Dr Katie Liston, lecturer in Social Sciences of Sport at the University of Ulster, said: "Given the many questions raised by social scientists within Ulster's Sport and Exercise Sciences Institute about the role of sport in promoting particular values, Professor Waddington's talk is a very timely contribution to the work of SESRI, not least because of the high level of detachment demonstrated in his scientific analyses of the paradox in anti-doping debates.”

The Sport and Exercise Sciences Research Institute at the University, in association with Sport Northern Ireland are hosting the guest lecture at the Jordan town campus at 6.30pm.

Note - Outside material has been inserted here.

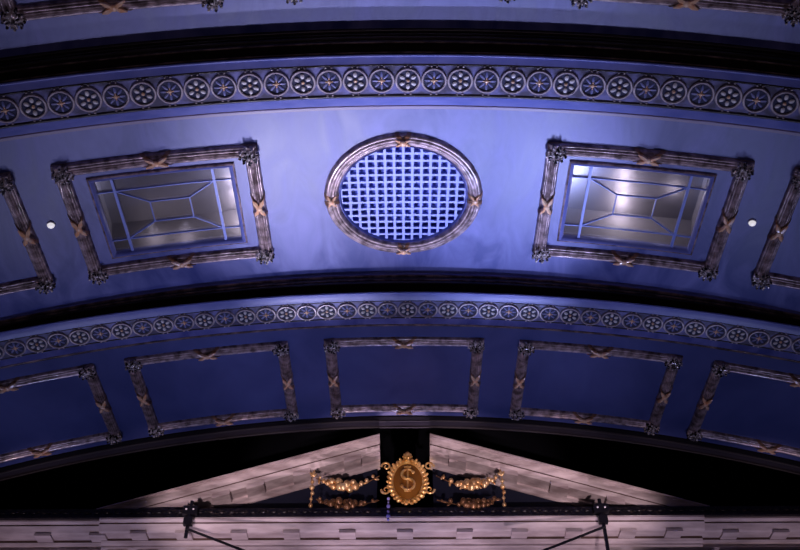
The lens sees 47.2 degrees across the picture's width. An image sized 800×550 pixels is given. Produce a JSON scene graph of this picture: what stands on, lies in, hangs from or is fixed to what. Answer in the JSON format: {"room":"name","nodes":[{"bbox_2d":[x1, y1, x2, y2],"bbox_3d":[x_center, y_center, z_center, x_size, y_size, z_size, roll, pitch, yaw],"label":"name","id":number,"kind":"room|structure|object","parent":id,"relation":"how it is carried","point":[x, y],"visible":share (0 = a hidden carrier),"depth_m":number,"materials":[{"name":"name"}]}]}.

Professor Waddington, who is a Visiting Professor at the Norwegian School of Sport Sciences, Oslo and University of Chester, has published four books and more than twenty scientific papers on drugs in sport and provided expert testimony to an EU enquiry.

His most recent book, co-written with Andy Smith, was, ‘An Introduction to Drugs in Sport: Addicted to Winning?’ He has on two occasions carried out surveys on drug use in English football with the support of the Professional Footballers Association and has also published important research on the management of injuries in English professional football, again with the cooperation of the PFA.